WHAT IS REQUIRED: Whenever a line in the entries includes the word "russe", copy that line out.

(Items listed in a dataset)

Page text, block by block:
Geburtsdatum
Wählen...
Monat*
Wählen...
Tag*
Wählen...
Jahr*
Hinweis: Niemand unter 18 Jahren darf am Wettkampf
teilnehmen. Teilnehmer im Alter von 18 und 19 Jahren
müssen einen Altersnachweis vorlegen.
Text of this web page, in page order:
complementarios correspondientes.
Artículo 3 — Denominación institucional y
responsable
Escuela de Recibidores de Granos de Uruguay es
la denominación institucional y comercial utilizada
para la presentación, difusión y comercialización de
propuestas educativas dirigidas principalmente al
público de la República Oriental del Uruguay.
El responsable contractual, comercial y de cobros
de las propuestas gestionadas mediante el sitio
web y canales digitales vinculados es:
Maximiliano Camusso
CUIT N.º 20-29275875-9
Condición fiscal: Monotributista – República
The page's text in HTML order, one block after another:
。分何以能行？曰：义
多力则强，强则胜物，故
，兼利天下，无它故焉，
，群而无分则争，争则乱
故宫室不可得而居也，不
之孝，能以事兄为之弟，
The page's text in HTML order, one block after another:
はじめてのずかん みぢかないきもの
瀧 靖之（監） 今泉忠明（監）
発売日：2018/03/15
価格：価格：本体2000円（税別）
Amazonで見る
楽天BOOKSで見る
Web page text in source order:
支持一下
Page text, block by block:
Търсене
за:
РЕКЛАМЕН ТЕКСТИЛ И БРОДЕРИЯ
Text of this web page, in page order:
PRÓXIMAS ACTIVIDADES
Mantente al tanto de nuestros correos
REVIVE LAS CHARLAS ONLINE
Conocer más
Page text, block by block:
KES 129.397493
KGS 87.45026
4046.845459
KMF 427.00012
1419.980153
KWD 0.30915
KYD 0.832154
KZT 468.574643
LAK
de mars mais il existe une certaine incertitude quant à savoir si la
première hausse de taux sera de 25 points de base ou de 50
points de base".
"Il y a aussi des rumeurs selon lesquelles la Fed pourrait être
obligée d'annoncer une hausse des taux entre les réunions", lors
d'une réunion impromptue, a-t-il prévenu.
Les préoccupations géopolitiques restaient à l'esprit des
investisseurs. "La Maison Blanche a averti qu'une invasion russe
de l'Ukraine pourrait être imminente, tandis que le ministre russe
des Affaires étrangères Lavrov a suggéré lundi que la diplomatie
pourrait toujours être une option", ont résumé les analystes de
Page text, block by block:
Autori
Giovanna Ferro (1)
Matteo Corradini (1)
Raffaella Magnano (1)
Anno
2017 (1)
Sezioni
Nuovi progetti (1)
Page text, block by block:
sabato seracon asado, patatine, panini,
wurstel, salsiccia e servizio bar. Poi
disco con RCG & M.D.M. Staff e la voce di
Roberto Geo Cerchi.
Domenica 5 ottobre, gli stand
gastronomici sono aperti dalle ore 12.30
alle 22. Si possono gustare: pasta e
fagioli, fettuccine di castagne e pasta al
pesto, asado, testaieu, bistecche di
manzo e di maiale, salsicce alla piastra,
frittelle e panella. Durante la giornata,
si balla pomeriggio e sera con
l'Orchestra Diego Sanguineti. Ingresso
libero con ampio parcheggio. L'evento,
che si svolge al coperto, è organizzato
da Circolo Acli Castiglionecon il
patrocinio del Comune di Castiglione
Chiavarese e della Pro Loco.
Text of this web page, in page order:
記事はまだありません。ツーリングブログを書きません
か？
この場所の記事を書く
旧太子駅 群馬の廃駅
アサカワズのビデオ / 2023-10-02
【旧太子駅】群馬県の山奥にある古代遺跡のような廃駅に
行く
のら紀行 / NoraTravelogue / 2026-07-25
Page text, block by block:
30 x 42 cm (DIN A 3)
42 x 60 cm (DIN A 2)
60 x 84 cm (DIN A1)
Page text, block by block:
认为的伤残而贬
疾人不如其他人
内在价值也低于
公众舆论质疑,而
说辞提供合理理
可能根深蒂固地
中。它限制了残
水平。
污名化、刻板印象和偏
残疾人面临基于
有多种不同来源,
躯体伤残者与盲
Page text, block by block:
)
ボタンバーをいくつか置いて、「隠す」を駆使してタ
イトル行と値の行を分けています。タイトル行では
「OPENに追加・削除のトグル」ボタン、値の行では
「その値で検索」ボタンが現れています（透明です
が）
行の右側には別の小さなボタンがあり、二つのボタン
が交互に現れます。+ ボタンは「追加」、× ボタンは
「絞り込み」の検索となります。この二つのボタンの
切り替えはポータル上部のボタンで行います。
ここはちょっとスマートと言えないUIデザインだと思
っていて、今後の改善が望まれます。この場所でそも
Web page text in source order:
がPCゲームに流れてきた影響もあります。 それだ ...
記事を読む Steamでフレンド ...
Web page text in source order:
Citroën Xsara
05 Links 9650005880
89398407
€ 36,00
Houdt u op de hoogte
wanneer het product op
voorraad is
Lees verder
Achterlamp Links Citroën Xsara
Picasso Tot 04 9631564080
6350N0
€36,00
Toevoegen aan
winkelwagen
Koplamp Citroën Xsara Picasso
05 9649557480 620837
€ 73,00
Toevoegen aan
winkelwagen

OUTPUT OF THE TASK:
investisseurs. "La Maison Blanche a averti qu'une invasion russe
de l'Ukraine pourrait être imminente, tandis que le ministre russe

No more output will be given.